Hiding in the Food: To reach the heart of the delta region of Burma for today's story about how people there are recovering from the cyclone four months ago, correspondent Anand Gopal had to travel many hours by car and boat, in disguise, because authorities don't allow journalists into the area. By doing so, he learned how hard it is for aid to get there.

"We left around midnight, riding in a big van full of aid supplies, including notebooks, pencils, and food," says Anand. "The drivers like to go at night because the Burmese soldiers are often sleeping at the checkpoints."

Four hours later, they reached the Irrawaddy River, the delta's main river. "Under the first light of dawn, we loaded the supplies onto a small motorboat – quickly and quietly to avoid catching the authorities' attention – my guide and I slipped under the pile of food and books as the boat left the dock. The boat puttered along for three or four hours, through a seemingly endless maze of rivulets and thick reeds, before we reached the tiny village of Mya Sein Ken. The villagers gathered around our boat and helped unload the much-needed provisions, extremely grateful for the aid and a little bewildered at the sight of a foreign visitor.

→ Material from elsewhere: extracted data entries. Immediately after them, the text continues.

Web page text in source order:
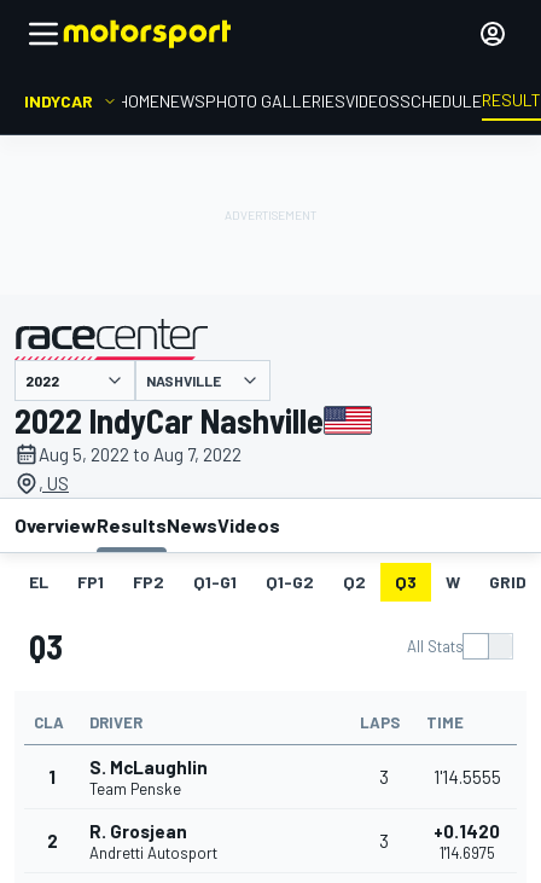
INDYCAR HOMENEWSPHOTO GALLERIESVIDEOSSCHEDULE
presented by NASHVILLE
2022 IndyCar Nashville
Aug 5, 2022 to Aug 7, 2022
, US
OverviewResultsNewsVideos
EL FP1 FP2 Q1-G1 Q1-G2 Q2 Q3 W GRID
Q3 All Stats
CLA DRIVER LAPS TIME
1 S. McLaughlin
Team Penske
3 1'14.5555
2 R. Grosjean
Andretti Autosport
3 +0.1420
1'14.6975
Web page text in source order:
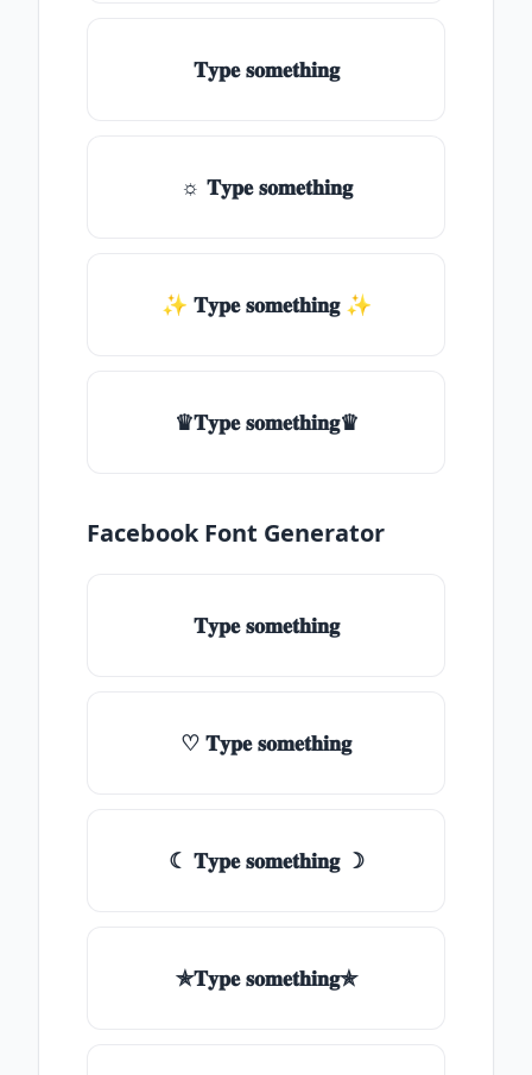
𝐓𝐲𝐩𝐞 𝐬𝐨𝐦𝐞𝐭𝐡𝐢𝐧𝐠
☼ 𝐓𝐲𝐩𝐞 𝐬𝐨𝐦𝐞𝐭𝐡𝐢𝐧𝐠
✨ 𝐓𝐲𝐩𝐞 𝐬𝐨𝐦𝐞𝐭𝐡𝐢𝐧𝐠 ✨
♛𝐓𝐲𝐩𝐞 𝐬𝐨𝐦𝐞𝐭𝐡𝐢𝐧𝐠♛
Facebook Font Generator
𝐓𝐲𝐩𝐞 𝐬𝐨𝐦𝐞𝐭𝐡𝐢𝐧𝐠
♡ 𝐓𝐲𝐩𝐞 𝐬𝐨𝐦𝐞𝐭𝐡𝐢𝐧𝐠
☾ 𝐓𝐲𝐩𝐞 𝐬𝐨𝐦𝐞𝐭𝐡𝐢𝐧𝐠 ☽
✯𝐓𝐲𝐩𝐞 𝐬𝐨𝐦𝐞𝐭𝐡𝐢𝐧𝐠✯
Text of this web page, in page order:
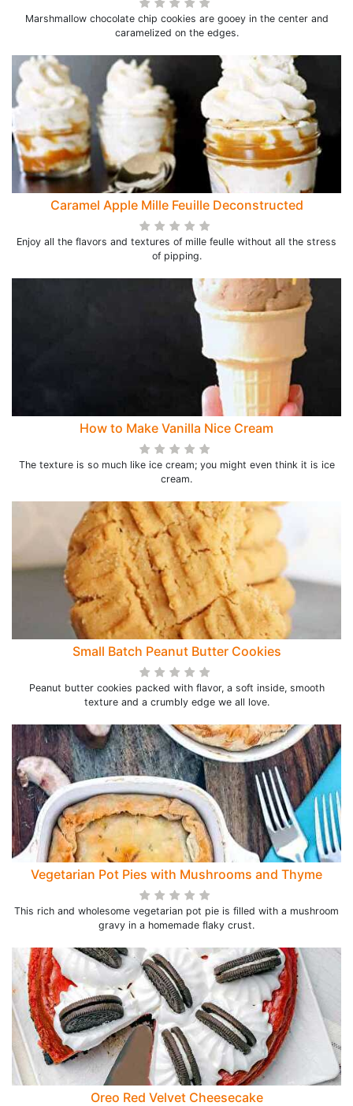
Marshmallow chocolate chip cookies are gooey in the center and
caramelized on the edges.
Caramel Apple Mille Feuille Deconstructed
Enjoy all the flavors and textures of mille feulle without all the stress
of pipping.
How to Make Vanilla Nice Cream
The texture is so much like ice cream; you might even think it is ice
cream.
Small Batch Peanut Butter Cookies
Peanut butter cookies packed with flavor, a soft inside, smooth
texture and a crumbly edge we all love.
Vegetarian Pot Pies with Mushrooms and Thyme
This rich and wholesome vegetarian pot pie is filled with a mushroom
gravy in a homemade flaky crust.
Oreo Red Velvet Cheesecake
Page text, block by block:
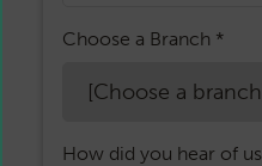
Choose a Branch *
How did you hear of
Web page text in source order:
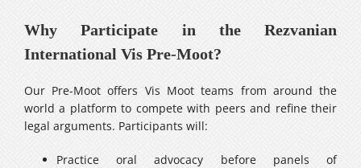
Why Participate in the Rezvanian
International Vis Pre-Moot?
Our Pre-Moot offers Vis Moot teams from around the
world a platform to compete with peers and refine their
legal arguments. Participants will:
Practice oral advocacy before panels of
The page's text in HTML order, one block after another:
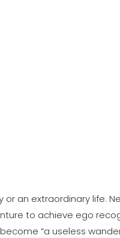
an extraordinary life.
to achieve ego
“a useless
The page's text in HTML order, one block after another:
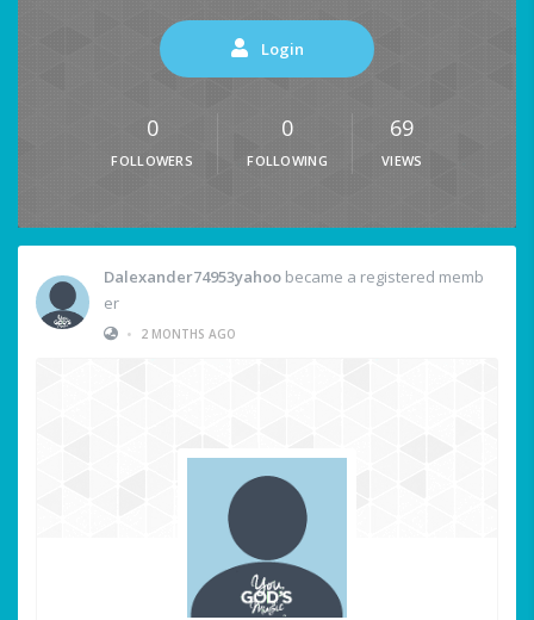
Login
0
FOLLOWERS
0
FOLLOWING
69
VIEWS
Dalexander74953yahoo became a registered memb
er
•
2 MONTHS AGO
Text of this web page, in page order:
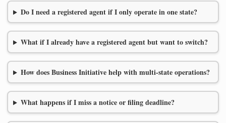
Do I need a registered agent if I only operate in one state?
What if I already have a registered agent but want to switch?
How does Business Initiative help with multi-state operations?
What happens if I miss a notice or filing deadline?
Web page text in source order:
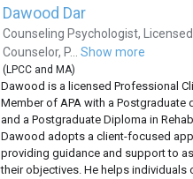
Dawood Dar
Counseling Psychologist,
Counselor, P... Show more
( LPCC and MA)
Dawood is a licensed Professional
Member of APA with a Postgraduate
and a Postgraduate Diploma in
Dawood adopts a client-focused
providing guidance and support to
their objectives. He helps individuals
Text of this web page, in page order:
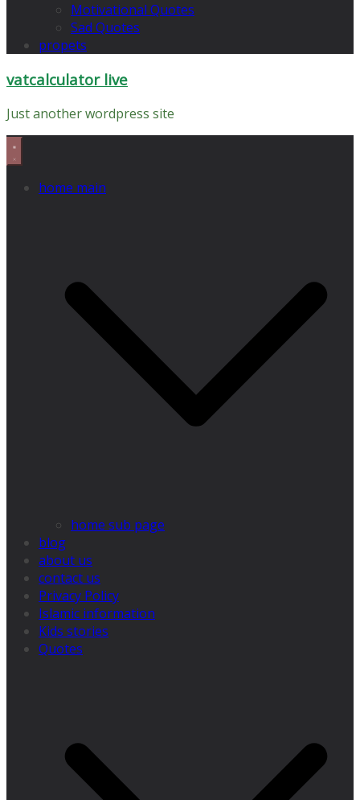
Motivational Quotes
Sad Quotes
propets
vatcalculator live
Just another wordpress site
home main
home sub page
blog
about us
contact us
Privacy Policy
Islamic information
Kids stories
Quotes
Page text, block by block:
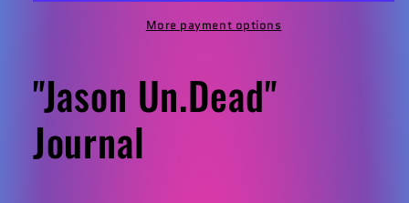
More payment options
"Jason Un.Dead"
Journal
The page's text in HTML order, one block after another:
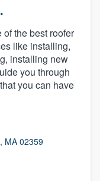
the best roofer
like installing,
installing new
you through
you can have
MA 02359
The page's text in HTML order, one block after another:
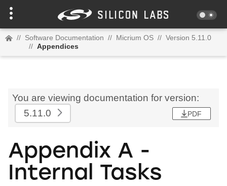
// Software Documentation // Micrium OS // Version 5.11.0
// Appendices
You are viewing documentation for version:
5.11.0
PDF
Appendix A -
Internal Tasks
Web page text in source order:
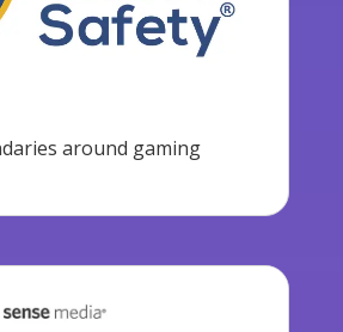
around gaming

Not Exactly Bollywood: Pyongyang is hardly noted as a film capital, but correspondent Don Kirk says that government appointed guides are glad to show you around the elaborate complex of film studios, once the pride and joy of the Dear Leader Kim Jong Il. His enthusiasm for the medium has faded, but the studios and an international film festival are a reminder of an era when he used films to inculcate North Koreans with his notion of revolutionary art. Mr. Kim went so far as to kidnap South Korean director Shin Sang Ok and his wife, actress Choe Eun Hui, from Hong Kong in 1978, and force them to produce movies.